In this paper, we do a process of payment logic replication, because the website can only modify the quantity but not the amount. In this case, we use another method to reduce the amount test
0x01 open the website and find a watch that is more expensive in the website. The value is 5800 yuan. The website seems to be OK. The website is also very normal
I tested to grab the package when I bought it immediately. I found that the quantity can be modified but the amount cannot be modified. I tested to change the quantity to a negative number
Go to the next step, and when the payment confirmation page is reached, RMB 0.00 will be displayed successfully
I released the data package and wanted to start paying for this order, but when my payment was confirmed to the last step, the payment interface connected to the website could not pay for this order, indicating that the wechat link was abnormal, please contact customer service, which may be that the negative amount could not be paid in the payment.
0x02 because the amount cannot be modified in the test, it is useless to modify it. Only the quantity can be modified. So I tested this way. I found two items with the same price on the website, and then I used the more expensive items to modify them into a negative number. I used the slightly cheaper items as a positive number. Then I tried to see if this method was useful
I wanted to buy a 48 yuan strawberry jerky, so I found several items that were 0.1 yuan less than the 48 yuan price and added them to the shopping cart for modification
My dried strawberries are 48 yuan.
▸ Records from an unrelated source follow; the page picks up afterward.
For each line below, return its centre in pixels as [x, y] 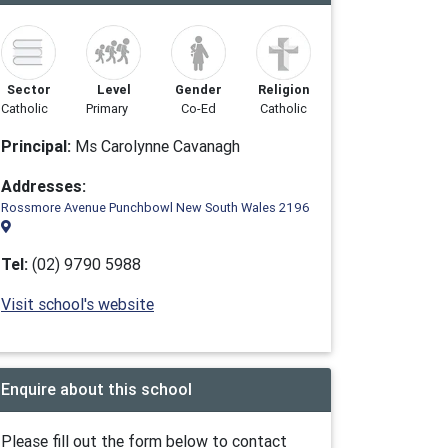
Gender [198, 89]
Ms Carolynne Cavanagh [155, 146]
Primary [107, 108]
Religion [283, 89]
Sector [28, 89]
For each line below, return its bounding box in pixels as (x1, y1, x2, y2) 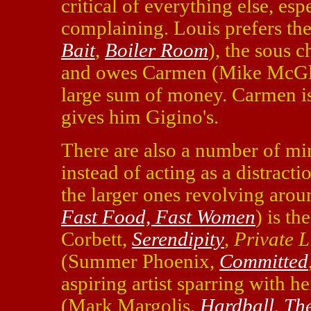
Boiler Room (105, 39, 208, 61)
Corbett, (61, 228, 132, 250)
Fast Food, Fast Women (61, 205, 255, 228)
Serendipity (132, 228, 224, 250)
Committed (219, 250, 308, 272)
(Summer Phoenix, (61, 250, 219, 272)
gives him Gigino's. (61, 106, 219, 128)
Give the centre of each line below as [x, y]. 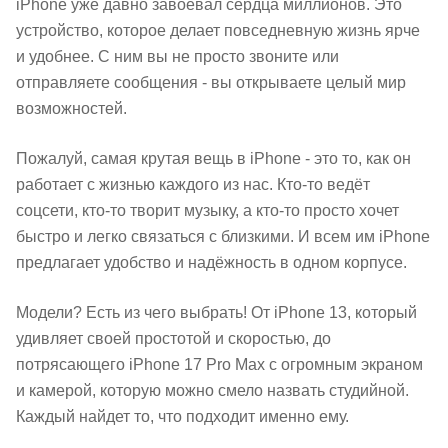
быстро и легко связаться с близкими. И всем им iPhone [223, 236]
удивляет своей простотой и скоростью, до [173, 338]
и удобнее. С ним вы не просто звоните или [177, 56]
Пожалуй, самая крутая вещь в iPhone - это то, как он [213, 158]
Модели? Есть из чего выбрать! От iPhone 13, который [216, 312]
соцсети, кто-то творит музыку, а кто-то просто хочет [207, 210]
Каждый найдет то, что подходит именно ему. [182, 416]
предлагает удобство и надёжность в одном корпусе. [211, 262]
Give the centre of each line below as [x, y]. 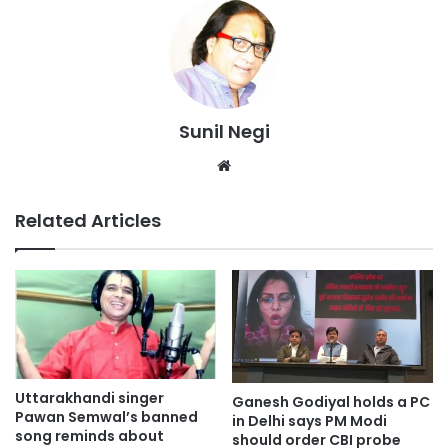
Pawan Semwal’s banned [106, 416]
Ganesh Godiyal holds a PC [331, 402]
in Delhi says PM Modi [309, 421]
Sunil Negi [224, 132]
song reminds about [89, 435]
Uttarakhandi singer [89, 397]
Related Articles [88, 221]
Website [263, 165]
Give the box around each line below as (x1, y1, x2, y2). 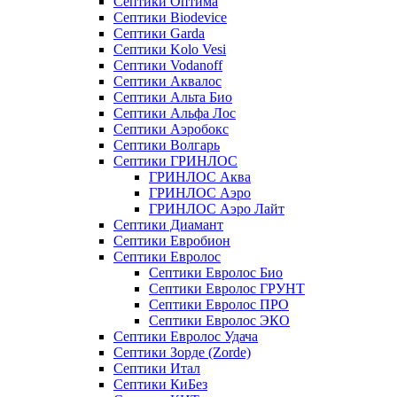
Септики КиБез (113, 377, 207, 393)
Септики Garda (113, 26, 205, 42)
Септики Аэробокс (113, 121, 229, 137)
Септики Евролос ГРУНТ (149, 281, 305, 297)
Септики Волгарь (113, 137, 220, 153)
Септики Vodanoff (113, 58, 222, 74)
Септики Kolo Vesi (113, 42, 226, 58)
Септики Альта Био (113, 90, 232, 105)
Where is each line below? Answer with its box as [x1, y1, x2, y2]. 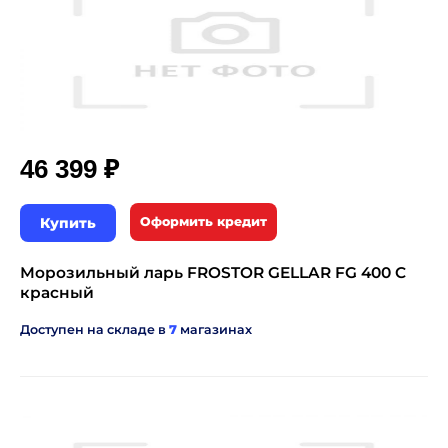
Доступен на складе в [20, 322, 169, 338]
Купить [40, 214, 96, 233]
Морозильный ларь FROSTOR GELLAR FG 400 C [20, 263, 406, 283]
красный [20, 283, 94, 303]
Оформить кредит [140, 214, 267, 230]
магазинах [177, 322, 252, 338]
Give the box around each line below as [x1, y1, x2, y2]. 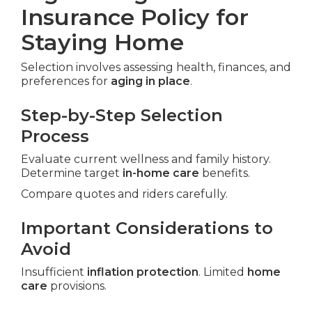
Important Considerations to [21, 218, 273, 239]
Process [21, 126, 89, 147]
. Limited [198, 265, 247, 279]
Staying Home [21, 29, 184, 56]
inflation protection [87, 265, 198, 279]
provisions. [47, 279, 107, 293]
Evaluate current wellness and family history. [21, 153, 271, 166]
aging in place [111, 75, 190, 88]
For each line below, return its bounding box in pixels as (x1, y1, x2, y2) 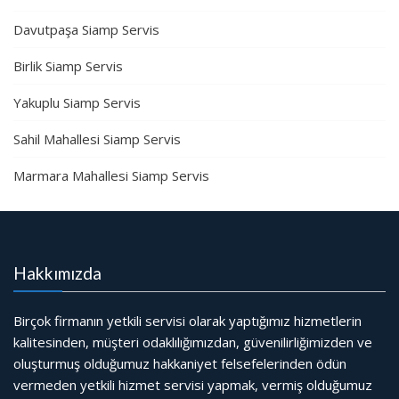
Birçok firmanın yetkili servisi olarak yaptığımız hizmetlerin (13, 312, 362, 330)
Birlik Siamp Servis (13, 57, 123, 76)
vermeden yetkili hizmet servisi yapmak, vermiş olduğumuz (13, 376, 372, 395)
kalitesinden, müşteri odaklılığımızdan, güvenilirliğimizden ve (13, 333, 372, 352)
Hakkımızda (13, 263, 102, 284)
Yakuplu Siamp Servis (13, 94, 141, 112)
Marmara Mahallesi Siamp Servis (13, 167, 209, 185)
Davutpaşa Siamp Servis (13, 20, 159, 39)
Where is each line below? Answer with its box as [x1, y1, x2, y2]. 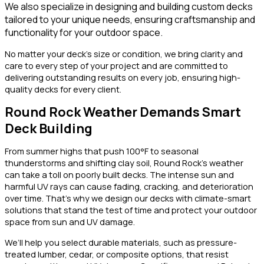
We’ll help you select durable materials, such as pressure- [5, 236, 237, 248]
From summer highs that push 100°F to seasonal [5, 145, 199, 157]
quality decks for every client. [5, 82, 121, 95]
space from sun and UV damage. [5, 216, 135, 228]
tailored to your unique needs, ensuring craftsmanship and [5, 13, 255, 27]
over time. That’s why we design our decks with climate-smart [5, 192, 251, 204]
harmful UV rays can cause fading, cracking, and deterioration [5, 180, 253, 193]
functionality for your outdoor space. [5, 26, 163, 39]
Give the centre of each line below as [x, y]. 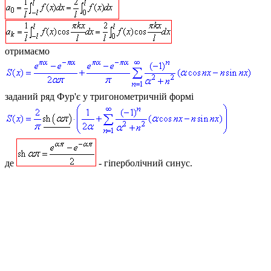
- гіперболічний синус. [144, 163]
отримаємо [27, 51]
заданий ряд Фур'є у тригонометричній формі [99, 97]
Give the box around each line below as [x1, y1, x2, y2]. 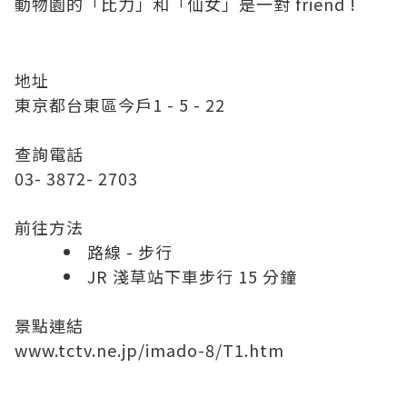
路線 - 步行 [87, 239, 173, 263]
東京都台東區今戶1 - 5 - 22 [15, 92, 225, 116]
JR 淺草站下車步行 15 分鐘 [87, 263, 297, 288]
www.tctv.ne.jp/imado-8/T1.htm [15, 337, 284, 362]
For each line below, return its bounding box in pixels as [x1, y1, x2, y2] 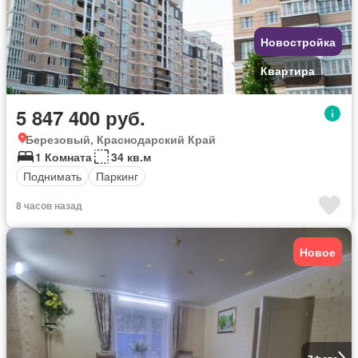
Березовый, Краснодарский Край [26, 130, 216, 147]
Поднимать [23, 168, 82, 184]
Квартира [261, 62, 315, 78]
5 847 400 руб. [16, 103, 145, 131]
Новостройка [261, 33, 336, 50]
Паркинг [96, 168, 138, 184]
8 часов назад [16, 197, 82, 213]
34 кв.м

The four items I found are 47.9 yuan. Just like dried strawberries are a dime cheaper, an order will generate a positive payment amount
A 0.1 amount has been generated, but the process of clicking to close the account does not support the closing of negative items. Here, I choose to grab the package and modify it once, although it will be troublesome again
If you can't pay for a negative item, you can season it with a positive number and pay it together in the bag grabbing payment. If you change it to a negative number, you can still go on. If you pay 6 yuan more, you can't calculate the freight. Regardless of it, you want to test whether you can receive the payment interface.
Successfully become 6.1 million
Then I tested whether I could modify the amount free of freight. I found that there was something wrong with the modification. After the modification, the price was the same. After calculation, it was 6 yuan!